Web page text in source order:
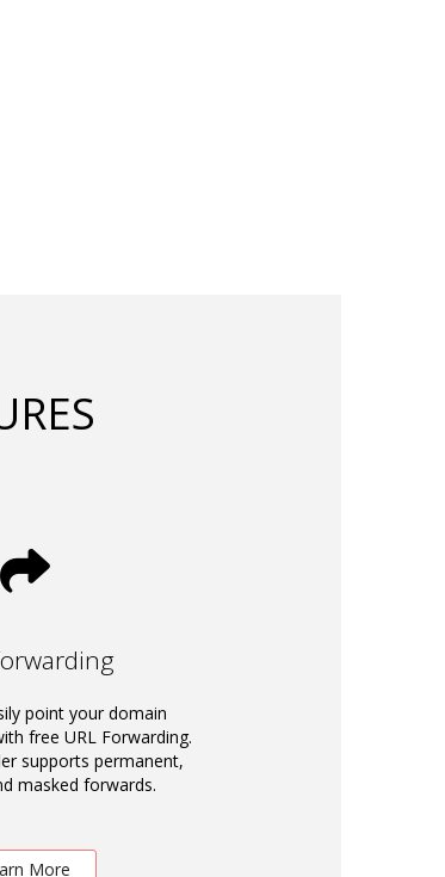
point your domain
free URL Forwarding.
supports permanent,
masked forwards.
More
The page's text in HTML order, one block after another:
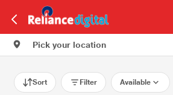
Pick your location
Sort Filter Available
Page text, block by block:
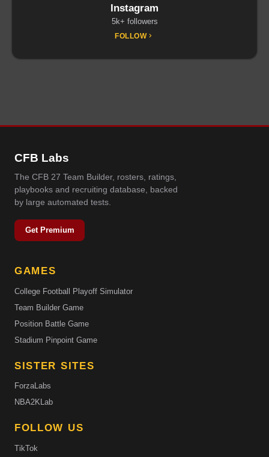
Instagram
5k+ followers
FOLLOW
CFB Labs
The CFB 27 Team Builder, rosters, ratings,
playbooks and recruiting database, backed
by large automated tests.
Get Premium
GAMES
College Football Playoff Simulator
Team Builder Game
Position Battle Game
Stadium Pinpoint Game
SISTER SITES
ForzaLabs
NBA2KLab
FOLLOW US
TikTok
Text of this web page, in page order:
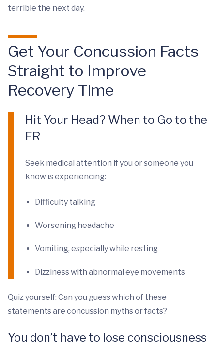
terrible the next day.
Get Your Concussion Facts
Straight to Improve
Recovery Time
Hit Your Head? When to Go to the
ER
Seek medical attention if you or someone you
know is experiencing:
Difficulty talking
Worsening headache
Vomiting, especially while resting
Dizziness with abnormal eye movements
Quiz yourself: Can you guess which of these
statements are concussion myths or facts?
You don’t have to lose consciousness
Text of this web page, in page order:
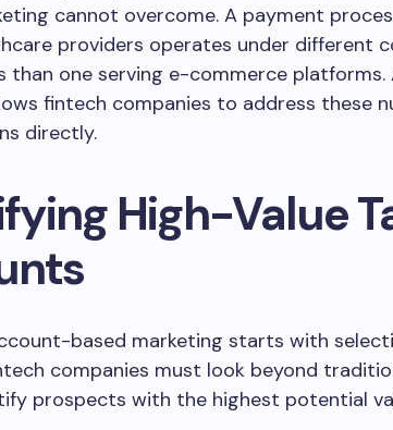
cannot overcome. A payment
providers operates under different
than one serving e-commerce platforms.
fintech companies to address these
directly.
High-Value
based marketing starts with
companies must look beyond
prospects with the highest potential

—————

> [Exercise requirements]
Copy all records exactly, no images.

> [Reply]
Web page text in source order:
point your domain
free URL Forwarding.
supports permanent,
masked forwards.
More
The page's text in HTML order, one block after another:
Pick your location
Sort Filter Available
Page text, block by block:
Instagram
5k+ followers
FOLLOW
CFB Labs
The CFB 27 Team Builder, rosters, ratings,
playbooks and recruiting database, backed
by large automated tests.
Get Premium
GAMES
College Football Playoff Simulator
Team Builder Game
Position Battle Game
Stadium Pinpoint Game
SISTER SITES
ForzaLabs
NBA2KLab
FOLLOW US
TikTok
Text of this web page, in page order:
terrible the next day.
Get Your Concussion Facts
Straight to Improve
Recovery Time
Hit Your Head? When to Go to the
ER
Seek medical attention if you or someone you
know is experiencing:
Difficulty talking
Worsening headache
Vomiting, especially while resting
Dizziness with abnormal eye movements
Quiz yourself: Can you guess which of these
statements are concussion myths or facts?
You don’t have to lose consciousness
Text of this web page, in page order:
cannot overcome. A payment
providers operates under different
than one serving e-commerce platforms.
fintech companies to address these
directly.
High-Value
based marketing starts with
companies must look beyond
prospects with the highest potential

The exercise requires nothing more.